For those of you viewers playing along with our home game, I submit the following multiple-choice question:

The 2012 movie, “Abraham Lincoln: Vampire Hunter” best represents:

A)  Kitschy and ersatz lowbrow art possibly created to mock the lowbrow sensibilities of moviegoers

B)  A post-modernist opus in the proud tradition of “Buffy, the Vampire Slayer”
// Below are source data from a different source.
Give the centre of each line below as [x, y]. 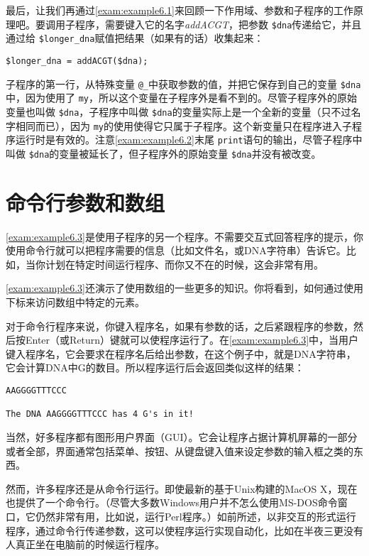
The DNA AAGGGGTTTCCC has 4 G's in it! [100, 414]
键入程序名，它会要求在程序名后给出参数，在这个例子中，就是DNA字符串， [181, 353]
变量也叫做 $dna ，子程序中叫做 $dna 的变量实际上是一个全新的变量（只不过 [178, 111]
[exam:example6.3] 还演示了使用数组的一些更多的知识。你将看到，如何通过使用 [184, 288]
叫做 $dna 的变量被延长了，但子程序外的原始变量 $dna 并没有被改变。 [164, 153]
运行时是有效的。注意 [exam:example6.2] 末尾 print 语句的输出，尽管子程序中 [189, 140]
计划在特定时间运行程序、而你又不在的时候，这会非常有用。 [184, 264]
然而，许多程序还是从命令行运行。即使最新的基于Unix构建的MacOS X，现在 [182, 488]
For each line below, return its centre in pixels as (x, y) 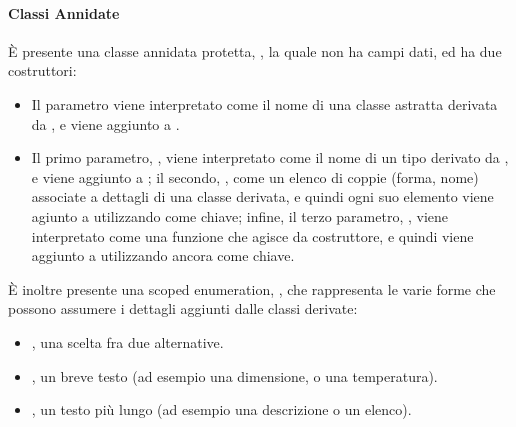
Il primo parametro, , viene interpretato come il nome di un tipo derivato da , (270, 157)
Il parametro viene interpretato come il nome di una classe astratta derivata (264, 103)
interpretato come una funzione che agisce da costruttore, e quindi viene (252, 235)
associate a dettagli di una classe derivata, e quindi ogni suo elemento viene (262, 196)
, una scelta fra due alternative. (127, 341)
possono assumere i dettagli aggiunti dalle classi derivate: (183, 308)
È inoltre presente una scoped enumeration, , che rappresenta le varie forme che (252, 288)
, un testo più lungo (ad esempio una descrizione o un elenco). (221, 409)

C)  An example of cinematic hubris that spawned a work of monumental cognitive dissonance

D)  A sign of the apocalypse and the cultural syphilis that Hollywood movie-making represents

E)  All of the above

In all fairness to the creators of said magnum opus of haute cultural import, I have not actually seen this movie. Shame on me. Who knows? With “Harold and Maude” and “Dr. Strangelove” ranking as my #1 and #2 favorite movies, perhaps I would have enjoyed it.  But based on this reviewer’s comments, I’m going to risk not investing 105 minutes of my attention span on something with such a inauspicious premise to stir the ‘better angels of [my] nature.’

“Someone forgot to tell the filmmakers … that the movie was supposed to be fun. Or at least smart.”

-Joe Morgenstern, The Wall Street Journal

Although… I might reconsider if there was a drinking game with hipster friends that involved take a swig of beer every time we felt an uncontrollable urge to chortle in disbelief and/or disgust…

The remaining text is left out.